Théorème, Pier Paolo Pasolini
Il importe d'inventer de nouvelles techniques - que nul ne puisse reconnaître - qui ne ressemblent à rien de tout ce qui s'est fait jusqu'ici. Pour échapper ainsi à tout enfantillage et à tout ridicule. Se construire un univers bien à soi, qui ne puisse être comparé à aucun autre. Pour lequel tout critère de jugement paraisse caduc. Les critères devront être nouveaux, tout autant que la technique. Nul ne doit pouvoir comprendre que l'auteur ne vaut rien, qu'il n'est qu'un être anormal, inférieur - qu'à la façon d'un ver il se tortille pour survivre. Nul ne doit le prendre en flagrant délit de niaiserie. Il faudra que tout ait l'air d'être parfait, fondé sur des principes inconnus, échappant de ce fait à tout jugement. Comme un fou, vraiment comme un fou.
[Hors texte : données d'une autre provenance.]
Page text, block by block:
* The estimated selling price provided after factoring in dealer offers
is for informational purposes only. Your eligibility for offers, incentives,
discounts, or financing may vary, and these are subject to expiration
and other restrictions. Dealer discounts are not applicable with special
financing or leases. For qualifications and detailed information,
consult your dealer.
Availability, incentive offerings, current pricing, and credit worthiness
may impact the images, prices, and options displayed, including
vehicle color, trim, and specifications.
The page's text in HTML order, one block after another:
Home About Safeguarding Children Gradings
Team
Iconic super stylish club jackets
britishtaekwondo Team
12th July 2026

(...) Il faut que nul ne puisse deviner qu'il s'agit là du pis-aller d'un incapable, d'un impuissant : et que cela semble tout au contraire une décision sûre, imperturbable, souveraine et presque tyrannique: une technique que l'on vient de découvrir et dont on ne peut déjà plus se passer. Quelques maigres signes qui par hasard constituent, sur un carton, une réussite, après mille piteuses tentatives et mille cartons mis en lambeaux.
Nul ne doit savoir que tel signe n'est réussi que par hasard. Par hasard, et tracé d'une main tremblante : et que sitôt qu'un signe se présente, par miracle, comme réussi, il faut aussitôt le protéger et le conserver comme dans un écrin. Mais personne, pour rien au monde, ne doit s'en apercevoir. L'auteur n'est qu'un pauvre idiot tout tremblant. Un moins que rien. Son lot, c'est le risque et le hasard, et l'infamie que l'on connaît tout enfant. Il a réduit sa vie à la ridicule mélancolie de celui qui se sent avili de voir quelque chose lui échapper pour toujours.
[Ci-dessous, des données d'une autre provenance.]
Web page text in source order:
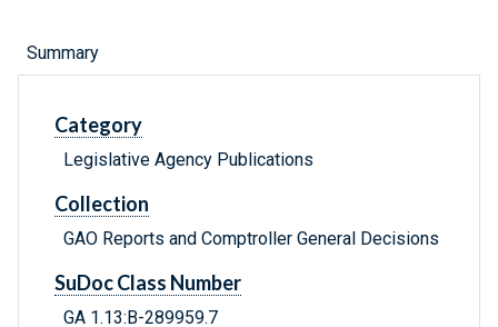
Summary
Category
Legislative Agency Publications
Collection
GAO Reports and Comptroller General Decisions
SuDoc Class Number
GA 1.13:B-289959.7

La dormeuse. Edgar Allan Poe
traduction de Stéphane Mallarmé.
À minuit, au mois de juin, je suis sous la lune mystique : une vapeur opiacée, obscure, humide, s’exhale hors de son contour d’or et, doucement se distillant, goutte à goutte, sur le tranquille sommet de la montagne, glisse, avec assoupissement et musique, parmi l’universelle vallée. Le romarin salue la tombe, le lis flotte sur la vague ; enveloppant de brume son sein, la ruine se tasse dans le repos : comparable au Léthé, voyez ! le lac semble goûter un sommeil conscient et, pour le monde, ne l’éveillerait. Toute Beauté dort : et repose, sa croisée ouverte au ciel, Irène avec ses Destinées !
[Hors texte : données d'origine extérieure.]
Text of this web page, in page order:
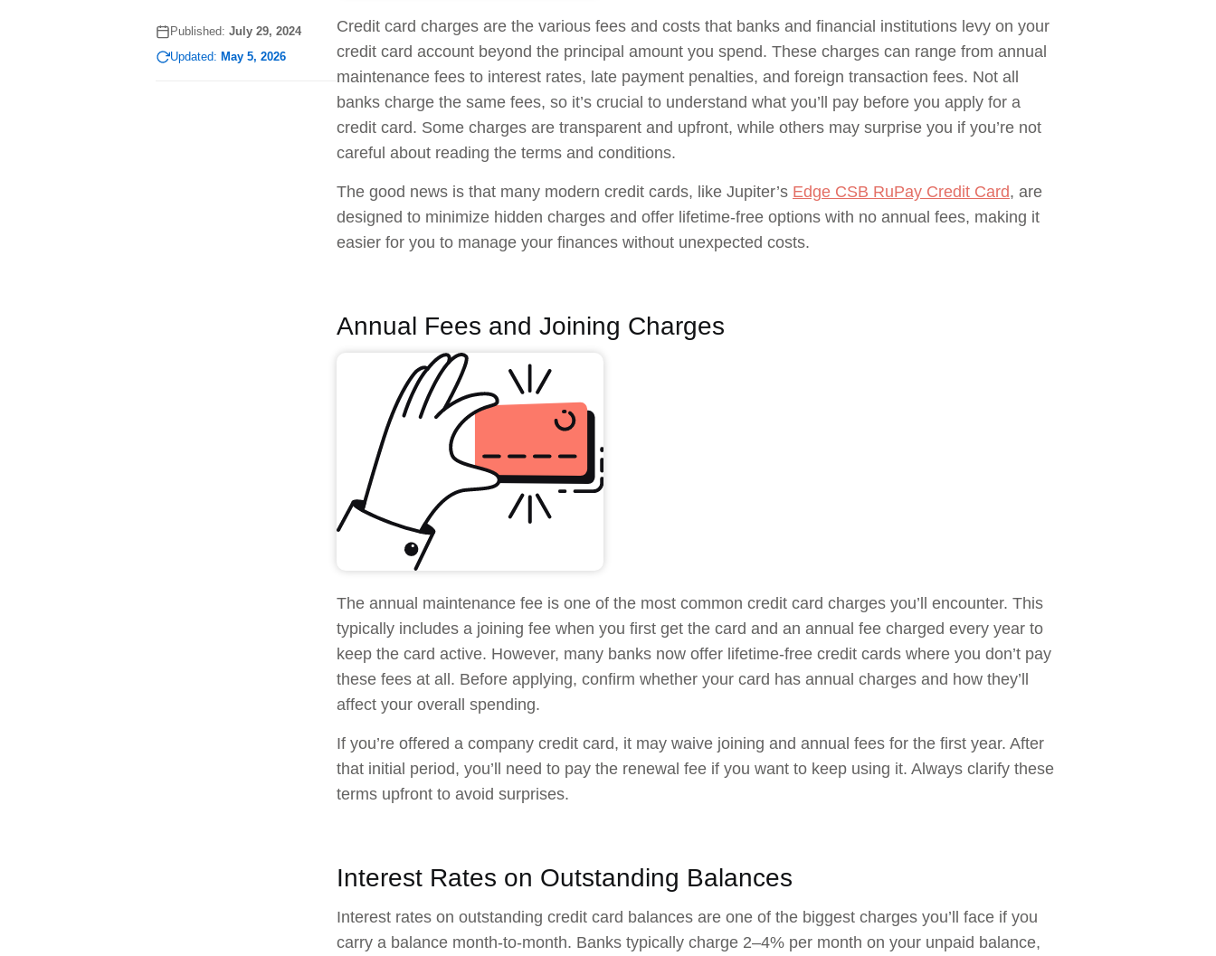
Published: July 29, 2024
Updated: May 5, 2026
Credit card charges are the various fees and costs that banks and financial institutions levy on your
credit card account beyond the principal amount you spend. These charges can range from annual
maintenance fees to interest rates, late payment penalties, and foreign transaction fees. Not all
banks charge the same fees, so it’s crucial to understand what you’ll pay before you apply for a
credit card. Some charges are transparent and upfront, while others may surprise you if you’re not
careful about reading the terms and conditions.
The good news is that many modern credit cards, like Jupiter’s Edge CSB RuPay Credit Card, are
designed to minimize hidden charges and offer lifetime-free options with no annual fees, making it
easier for you to manage your finances without unexpected costs.
Annual Fees and Joining Charges
The annual maintenance fee is one of the most common credit card charges you’ll encounter. This
typically includes a joining fee when you first get the card and an annual fee charged every year to
keep the card active. However, many banks now offer lifetime-free credit cards where you don’t pay
these fees at all. Before applying, confirm whether your card has annual charges and how they’ll
affect your overall spending.
If you’re offered a company credit card, it may waive joining and annual fees for the first year. After
that initial period, you’ll need to pay the renewal fee if you want to keep using it. Always clarify these
terms upfront to avoid surprises.
Interest Rates on Outstanding Balances
Interest rates on outstanding credit card balances are one of the biggest charges you’ll face if you
carry a balance month-to-month. Banks typically charge 2–4% per month on your unpaid balance,

Oh ! dame brillante, vraiment est-ce bien, cette fenêtre ouverte à la nuit ? Les airs folâtres se laissent choir du haut de l’arbre rieusement par la persienne ; les airs incorporels, troupe magique, voltigent au-dedans et au-dehors de la chambre, et agitent les rideaux du baldaquin si brusquement – si terriblement – au-dessus des closes paupières frangées où ton âme en le somme gît cachée, que le long du plancher et au bas du mur, comme des fantômes s’élève et descend l’ombre. Oh ! dame aimée, n’as-tu pas peur ? Pourquoi ou à quoi rêves-tu maintenant ici ? Sûr, tu es venue de par les mers du loin, merveille pour les arbres de ces jardins ! Étrange est ta pâleur ! étrange est ta toilette ! étrange par-dessus tout ta longueur de cheveux, et tout ce solennel silence !
La dame dort ! oh ! puisse son sommeil, qui se prolonge, de même être profond. Le Ciel la tienne en sa garde sacrée. La salle changée en une plus sainte, ce lit, en un plus mélancolique, je prie Dieu qu’elle gise à jamais sans que s’ouvre son œil, pendant qu’errent les fantômes aux plis obscurs.
Mon amour, elle dort ! oh ! puisse son sommeil, comme il est continu, de même être profond. Que doucement autour d’elle rampent les vers ! Loin dans la forêt, obscure et vieille, que s’ouvre pour elle quelque haut caveau – quelque caveau qui souvent a fermé les ailes noires de ses oscillants panneaux, triomphal, sur les tentures armoriées des funérailles de sa grande famille, – quelque sépulcre, écarté, solitaire, contre le portail duquel elle a lancé, dans sa jeunesse, mainte pierre oisive – quelque tombe hors de la porte retentissante de laquelle elle ne fera plus sortir jamais d’écho, frissonnante de penser, pauvre enfant de péché ! que c’étaient les morts qui gémissaient à l’intérieur.